經過「毀滅之劍」一擊,「大地恩賜」內的歐彌貝拉殘存精神、對應靈性都已完全消弭,未有任何殘存,所以,脫離了屍塊的恩賜力量都變得純淨,只剩來自「母巢」的些許意識和精神,不再有歐彌貝拉這個身份和相應的神秘學聯絡。
也就是說,這團褐色泥土類似於「束縛之環」、「墮落水銀」等非凡物品,不會再牽扯上歐彌貝拉那堆事情,但不是歐彌貝拉後,它也無法再穩定地和「母巢」建立聯絡,獲取力量,非凡用一次少一次。
說話間,盧米安帶著吉達斯離開了灰霧之上,返回了自身居住的那棟別墅。
拿波瑞狄斯利已在這裡等待。
「你總算回來了。
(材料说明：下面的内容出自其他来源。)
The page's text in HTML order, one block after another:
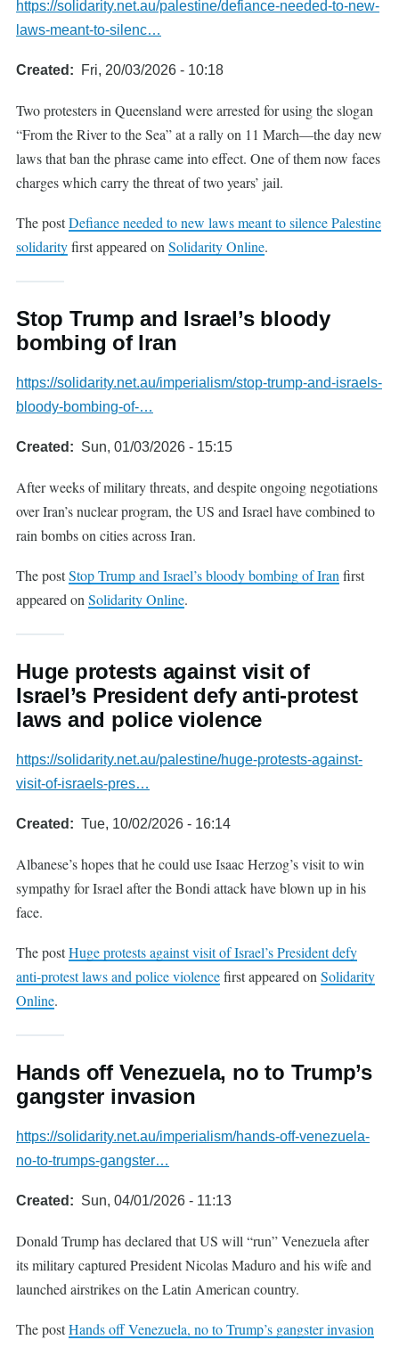
https://solidarity.net.au/palestine/defiance-needed-to-new-
laws-meant-to-silenc…
Created Fri, 20/03/2026 - 10:18
Two protesters in Queensland were arrested for using the slogan
“From the River to the Sea” at a rally on 11 March—the day new
laws that ban the phrase came into effect. One of them now faces
charges which carry the threat of two years’ jail.
The postDefiance needed to new laws meant to silence Palestine
solidarityfirst appeared on Solidarity Online.
Stop Trump and Israel’s bloody
bombing of Iran
https://solidarity.net.au/imperialism/stop-trump-and-israels-
bloody-bombing-of-…
Created Sun, 01/03/2026 - 15:15
After weeks of military threats, and despite ongoing negotiations
over Iran’s nuclear program, the US and Israel have combined to
rain bombs on cities across Iran.
The postStop Trump and Israel’s bloody bombing of Iran first
appeared on Solidarity Online.
Huge protests against visit of
Israel’s President defy anti-protest
laws and police violence
https://solidarity.net.au/palestine/huge-protests-against-
visit-of-israels-pres…
Created Tue, 10/02/2026 - 16:14
Albanese’s hopes that he could use Isaac Herzog’s visit to win
sympathy for Israel after the Bondi attack have blown up in his
face.
The postHuge protests against visit of Israel’s President defy
anti-protest laws and police violencefirst appeared on Solidarity
Online.
Hands off Venezuela, no to Trump’s
gangster invasion
https://solidarity.net.au/imperialism/hands-off-venezuela-
no-to-trumps-gangster…
Created Sun, 04/01/2026 - 11:13
Donald Trump has declared that US will “run” Venezuela after
its military captured President Nicolas Maduro and his wife and
launched airstrikes on the Latin American country.
The postHands off Venezuela, no to Trump’s gangster invasion
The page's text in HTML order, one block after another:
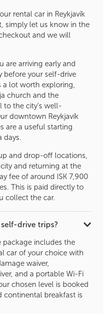
rental car in Reykjavík
simply let us know in the
and we will
are arriving early and
before your self-drive
a lot worth exploring,
church and the
the city’s well-
downtown Reykjavík
are a useful starting
days.
and drop-off locations,
and returning at the
fee of around ISK 7,900
This is paid directly to
collect the car.
drive trips?
package includes the
car of your choice with
waiver,
and a portable Wi-Fi
chosen level is booked
continental breakfast is
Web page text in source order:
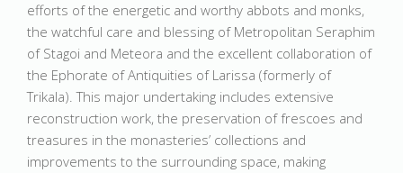
efforts of the energetic and worthy abbots and monks,
the watchful care and blessing of Metropolitan Seraphim
of Stagoi and Meteora and the excellent collaboration of
the Ephorate of Antiquities of Larissa (formerly of
Trikala). This major undertaking includes extensive
reconstruction work, the preservation of frescoes and
treasures in the monasteries’ collections and
improvements to the surrounding space, making
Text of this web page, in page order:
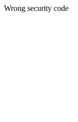
Wrong security code
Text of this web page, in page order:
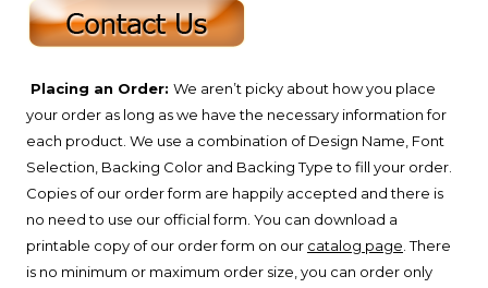
Placing an Order: We aren’t picky about how you place
your order as long as we have the necessary information for
each product. We use a combination of Design Name, Font
Selection, Backing Color and Backing Type to fill your order.
Copies of our order form are happily accepted and there is
no need to use our official form. You can download a
printable copy of our order form on our catalog page . There
is no minimum or maximum order size, you can order only
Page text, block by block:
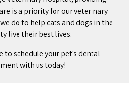
is a priority for our veterinary
do to help cats and dogs in the
live their best lives.
to schedule your pet's dental
with us today!
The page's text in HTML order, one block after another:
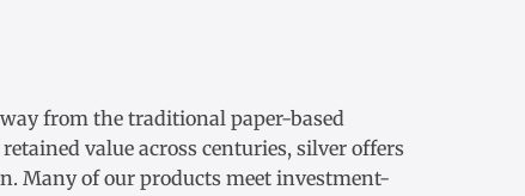
from the traditional paper-based
value across centuries, silver offers
Many of our products meet investment-
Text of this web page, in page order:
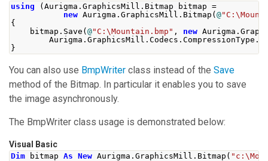
using ( Aurigma . GraphicsMill . Bitmap bitmap =
new Aurigma . GraphicsMill . Bitmap ( @
{
bitmap . Save ( @"C:\Mountain.bmp" , new Aurigma .
Aurigma . GraphicsMill . Codecs . CompressionType .
}
You can also use BmpWriter class instead of the Save
method of the Bitmap. In particular it enables you to save
the image asynchronously.
The BmpWriter class usage is demonstrated below:
Visual Basic
Dim bitmap As New Aurigma . GraphicsMill . Bitmap (
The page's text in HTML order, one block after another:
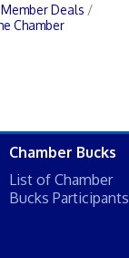
Deals
Chamber
Chamber Bucks
List of Chamber
Bucks Participants
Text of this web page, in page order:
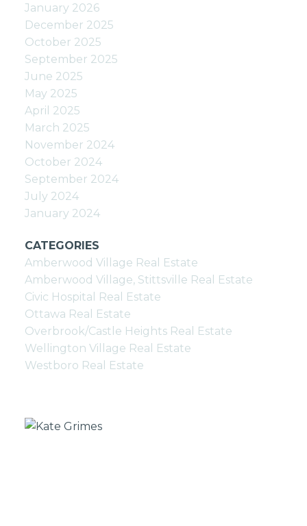
January 2026
December 2025
October 2025
September 2025
June 2025
May 2025
April 2025
March 2025
November 2024
October 2024
September 2024
July 2024
January 2024
CATEGORIES
Amberwood Village Real Estate
Amberwood Village, Stittsville Real Estate
Civic Hospital Real Estate
Ottawa Real Estate
Overbrook/Castle Heights Real Estate
Wellington Village Real Estate
Westboro Real Estate
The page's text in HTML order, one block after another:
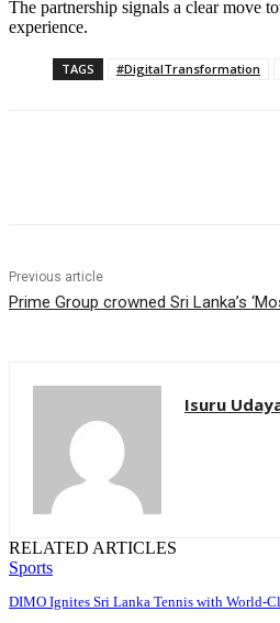
The partnership signals a clear move
experience.
TAGS #DigitalTransformation
Previous article
Prime Group crowned Sri Lanka’s
Isuru
RELATED ARTICLES
Sports
DIMO Ignites Sri Lanka Tennis with World-
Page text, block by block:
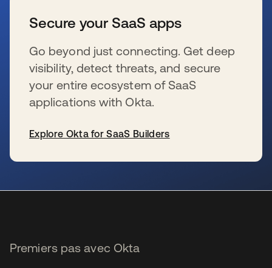
Secure your SaaS apps
Go beyond just connecting. Get deep
visibility, detect threats, and secure
your entire ecosystem of SaaS
applications with Okta.
Explore Okta for SaaS Builders
Premiers pas avec Okta
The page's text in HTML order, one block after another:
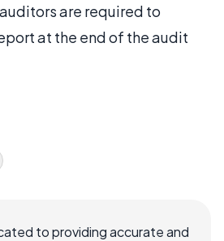
are required to
at the end of the audit
to providing accurate and
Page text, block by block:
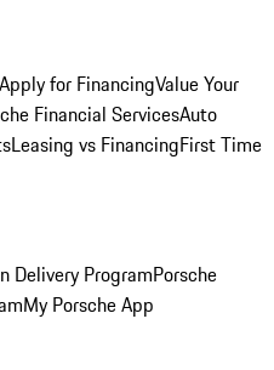
Apply for FinancingValue Your
Financial ServicesAuto
Leasing vs FinancingFirst Time
Delivery ProgramPorsche
My Porsche App
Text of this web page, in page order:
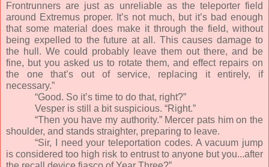
Frontrunners are just as unreliable as the teleporter field
around Extremus proper. It’s not much, but it’s bad enough
that some material does make it through the field, without
being expelled to the future at all. This causes damage to
the hull. We could probably leave them out there, and be
fine, but you asked us to rotate them, and effect repairs on
the one that’s out of service, replacing it entirely, if
necessary.”
“Good. So it’s time to do that, right?”
Vesper is still a bit suspicious. “Right.”
“Then you have my authority.” Mercer pats him on the
shoulder, and stands straighter, preparing to leave.
“Sir, I need your teleportation codes. A vacuum jump
is considered too high risk to entrust to anyone but you...after
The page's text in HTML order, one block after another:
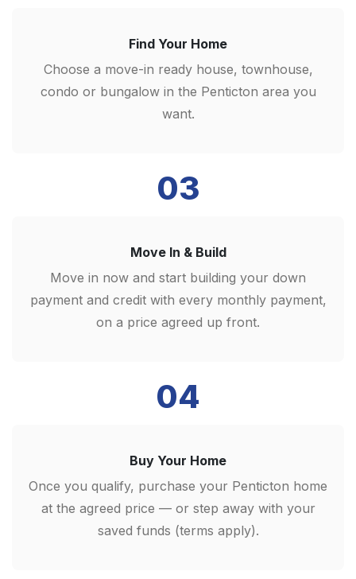
Find Your Home
Choose a move-in ready house, townhouse,
condo or bungalow in the Penticton area you
want.
03
Move In & Build
Move in now and start building your down
payment and credit with every monthly payment,
on a price agreed up front.
04
Buy Your Home
Once you qualify, purchase your Penticton home
at the agreed price — or step away with your
saved funds (terms apply).
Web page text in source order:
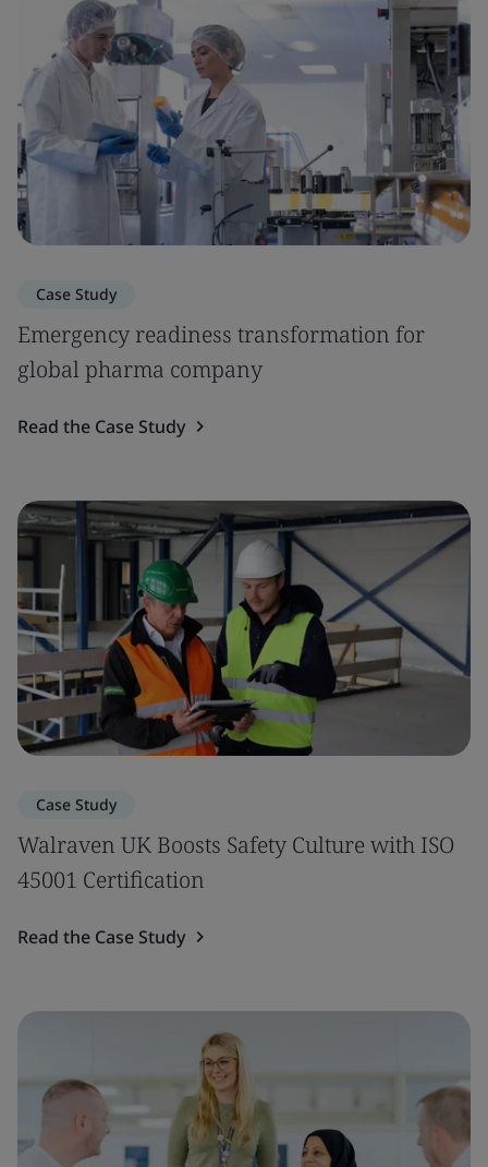
Case Study
Emergency readiness transformation for
global pharma company
Read the Case Study
Case Study
Walraven UK Boosts Safety Culture with ISO
45001 Certification
Read the Case Study
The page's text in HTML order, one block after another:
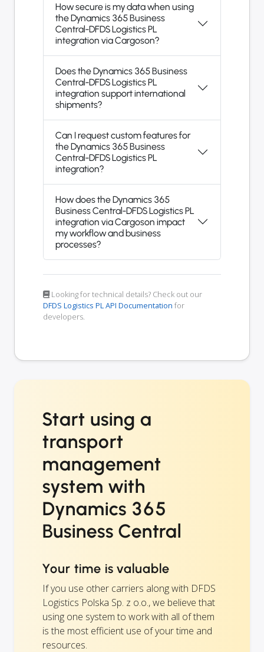
How secure is my data when using
the Dynamics 365 Business
Central-DFDS Logistics PL
integration via Cargoson?
Does the Dynamics 365 Business
Central-DFDS Logistics PL
integration support international
shipments?
Can I request custom features for
the Dynamics 365 Business
Central-DFDS Logistics PL
integration?
How does the Dynamics 365
Business Central-DFDS Logistics PL
integration via Cargoson impact
my workflow and business
processes?
Looking for technical details? Check out our
DFDS Logistics PL API Documentation for
developers.
Start using a
transport
management
system with
Dynamics 365
Business Central
Your time is valuable
If you use other carriers along with DFDS
Logistics Polska Sp. z o.o., we believe that
using one system to work with all of them
is the most efficient use of your time and
resources.
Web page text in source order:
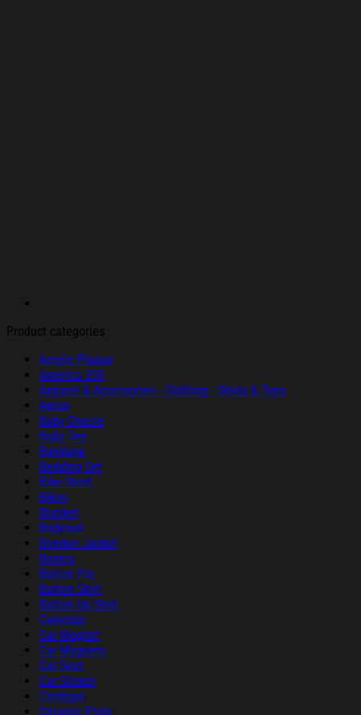
Product categories
Acrylic Plaque
America 250
Apparel & Accessories - Clothing - Shirts & Tops
Apron
Baby Onesie
Baby Tee
Bandana
Bedding Set
Bike Short
Bikini
Blanket
Bodysuit
Bomber Jacket
Boxers
Button Pin
Button Shirt
Button Up Shirt
Calendar
Car Magnet
Car Magnets
Car Seat
Car Sticker
Cardigan
Ceramic Plate
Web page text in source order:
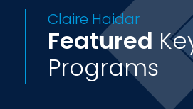
Claire Haidar
Featured
Programs
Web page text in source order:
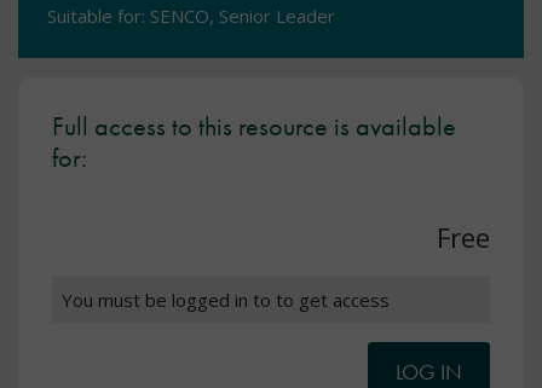
Suitable for: SENCO, Senior Leader
Full access to this resource is available
for:
Free
You must be logged in to to get access
LOG IN
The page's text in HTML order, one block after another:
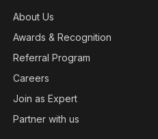
About Us
Awards & Recognition
Referral Program
Careers
Join as Expert
Partner with us
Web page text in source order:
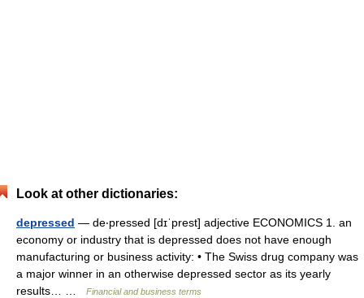
Look at other dictionaries:
depressed — de‧pressed [dɪˈprest] adjective ECONOMICS 1. an
economy or industry that is depressed does not have enough
manufacturing or business activity: • The Swiss drug company was
a major winner in an otherwise depressed sector as its yearly
results… …
Financial and business terms
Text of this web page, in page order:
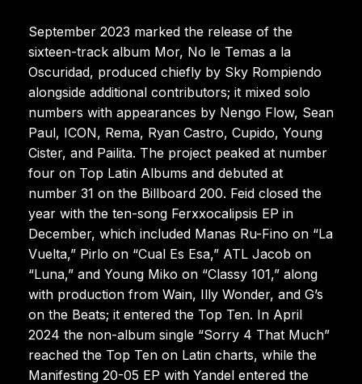
September 2023 marked the release of the
sixteen-track album Mor, No le Temas a la
Oscuridad, produced chiefly by Sky Rompiendo
alongside additional contributors; it mixed solo
numbers with appearances by Nengo Flow, Sean
Paul, ICON, Rema, Ryan Castro, Cupido, Young
Cister, and Pailita. The project peaked at number
four on Top Latin Albums and debuted at
number 31 on the Billboard 200. Feid closed the
year with the ten-song Ferxxocalipsis EP in
December, which included Manas Ru-Fino on “La
Vuelta,” Pirlo on “Cual Es Esa,” ATL Jacob on
“Luna,” and Young Miko on “Classy 101,” along
with production from Wain, Illy Wonder, and G’s
on the Beats; it entered the Top Ten. In April
2024 the non-album single “Sorry 4 That Much”
reached the Top Ten on Latin charts, while the
Manifesting 20-05 EP with Yandel entered the
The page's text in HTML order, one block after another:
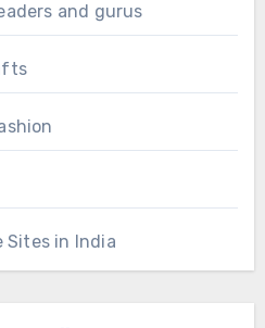
and gurus
Sites in India
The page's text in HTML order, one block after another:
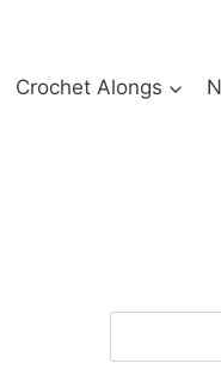
Crochet Alongs
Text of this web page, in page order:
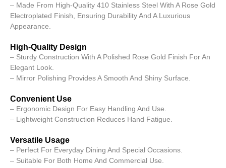
– Made From High-Quality 410 Stainless Steel With A Rose Gold
Electroplated Finish, Ensuring Durability And A Luxurious
Appearance.
High-Quality Design
– Sturdy Construction With A Polished Rose Gold Finish For An
Elegant Look.
– Mirror Polishing Provides A Smooth And Shiny Surface.
Convenient Use
– Ergonomic Design For Easy Handling And Use.
– Lightweight Construction Reduces Hand Fatigue.
Versatile Usage
– Perfect For Everyday Dining And Special Occasions.
– Suitable For Both Home And Commercial Use.
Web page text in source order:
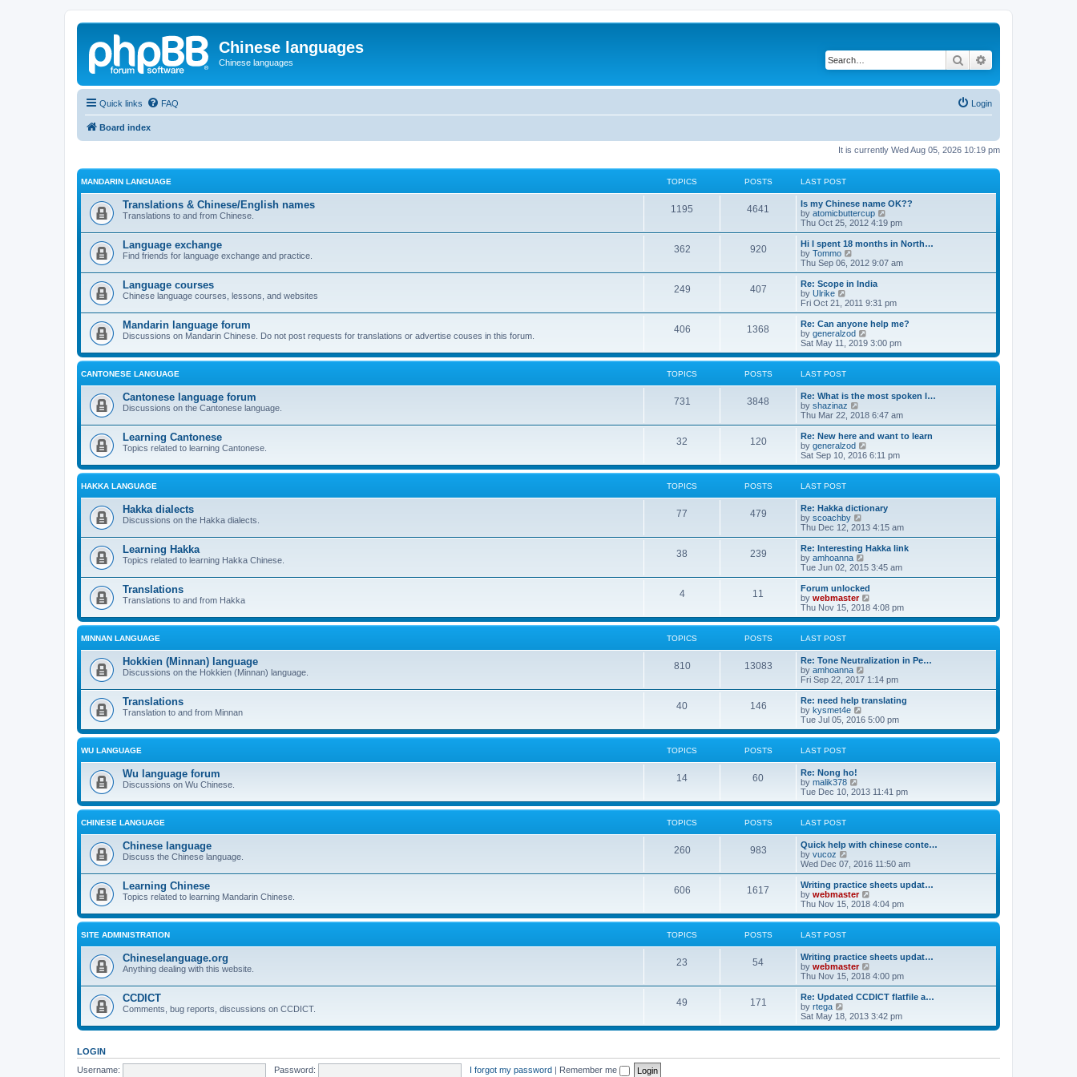
Chinese languages
Chinese languages Search
Quick links FAQ Login
Board index
It is currently Wed Aug 05, 2026 10:19 pm
MANDARIN LANGUAGE TOPICS POSTS LAST POST
Translations & Chinese/English names
Translations to and from Chinese.
1195 4641
Is my Chinese name OK??
by atomicbuttercup
i
e
w
h
e
t
o
s
Thu Oct 25, 2012 4:19 pm
Language exchange
Find friends for language exchange and practice.
362 920
Hi I spent 18 months in North…
by Tommo
i
e
w
h
a
t
e
s
o
s
t
Thu Sep 06, 2012 9:07 am
Language courses
Chinese language courses, lessons, and websites
249 407
Re: Scope in India
by Ulrike
i
e
w
t
h
l
e
s
t
p
o
s
t
Fri Oct 21, 2011 9:31 pm
Mandarin language forum
Discussions on Mandarin Chinese. Do not post requests for translations or advertise couses in this forum.
406 1368
Re: Can anyone help me?
by generalzod
i
e
w
l
t
e
s
p
o
s
Sat May 11, 2019 3:00 pm
CANTONESE LANGUAGE TOPICS POSTS LAST POST
Cantonese language forum
Discussions on the Cantonese language.
731 3848
Re: What is the most spoken l…
by shazinaz
i
e
w
t
h
l
e
s
t
p
o
s
t
Thu Mar 22, 2018 6:47 am
Learning Cantonese
Topics related to learning Cantonese.
32 120
Re: New here and want to learn
by generalzod
e
w
l
t
e
s
p
o
s
t
Sat Sep 10, 2016 6:11 pm
HAKKA LANGUAGE TOPICS POSTS LAST POST
Hakka dialects
Discussions on the Hakka dialects.
77 479
Re: Hakka dictionary
by scoachby
i
e
w
t
h
a
t
e
s
o
s
t
Thu Dec 12, 2013 4:15 am
Learning Hakka
Topics related to learning Hakka Chinese.
38 239
Re: Interesting Hakka link
by amhoanna
i
e
w
t
h
l
e
s
p
o
s
Tue Jun 02, 2015 3:45 am
Translations
Translations to and from Hakka
4 11
Forum unlocked
by webmaster
e
w
l
t
e
s
p
o
s
Thu Nov 15, 2018 4:08 pm
MINNAN LANGUAGE TOPICS POSTS LAST POST
Hokkien (Minnan) language
Discussions on the Hokkien (Minnan) language.
810 13083
Re: Tone Neutralization in Pe…
by amhoanna
e
w
h
l
e
p
o
s
Fri Sep 22, 2017 1:14 pm
Translations
Translation to and from Minnan
40 146
Re: need help translating
by kysmet4e
i
e
w
t
e
p
o
t
Tue Jul 05, 2016 5:00 pm
WU LANGUAGE TOPICS POSTS LAST POST
Wu language forum
Discussions on Wu Chinese.
14 60
Re: Nong ho!
by malik378
i
e
w
l
t
e
s
t
p
o
s
Tue Dec 10, 2013 11:41 pm
CHINESE LANGUAGE TOPICS POSTS LAST POST
Chinese language
Discuss the Chinese language.
260 983
Quick help with chinese conte…
by vucoz
i
e
w
t
h
l
e
s
t
p
o
s
Wed Dec 07, 2016 11:50 am
Learning Chinese
Topics related to learning Mandarin Chinese.
606 1617
Writing practice sheets updat…
by webmaster
e
w
l
t
e
s
p
o
Thu Nov 15, 2018 4:04 pm
SITE ADMINISTRATION TOPICS POSTS LAST POST
Chineselanguage.org
Anything dealing with this website.
23 54
Writing practice sheets updat…
by webmaster
e
w
h
l
e
Thu Nov 15, 2018 4:00 pm
CCDICT
Comments, bug reports, discussions on CCDICT.
49 171
Re: Updated CCDICT flatfile a…
by rtega
i
e
Sat May 18, 2013 3:42 pm
LOGIN
Username:
Password: I forgot my password | Remember me
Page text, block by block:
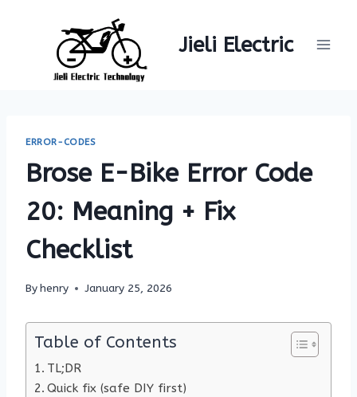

」冰藍色眼睛的拿波瑞狄斯利毫不掩飾地鬆了口氣。
手捧褐色泥土的吉達斯消失後,盧米安笑著對拿波瑞狄斯利道:
「開始吧,最後一次機會了。」
說著,盧米安坐到了客廳的單人沙發上。
拿波瑞狄斯利看了他一眼,坐至對面長沙發,微笑回應道:
「總比沒有機會好。」
話音未落,祂身體忽然崩解,變成了一灘彷彿集聚了所有惡意所有慾望所有邪念的黑色液體。
這些黑色液體既真實又虛幻,飛快流淌向了盧米安。
直接潛伏到我的心靈和精神深處,不是植入精神烙印?呵呵……盧米安挑了下眉毛,含笑看著,沒有反對,任由那灘最險惡最骯髒的黑色液體滲入自己的身體,滲進了精神體和心智體。
感受著內心突然滋長的惡念,盧米安從神國拿出了一截蠟燭,將它點燃,放到了茶几邊緣。
他旋即後靠住沙發背,閉上了眼睛。
淡雅清甜的灰琥珀味道逐漸瀰漫開來。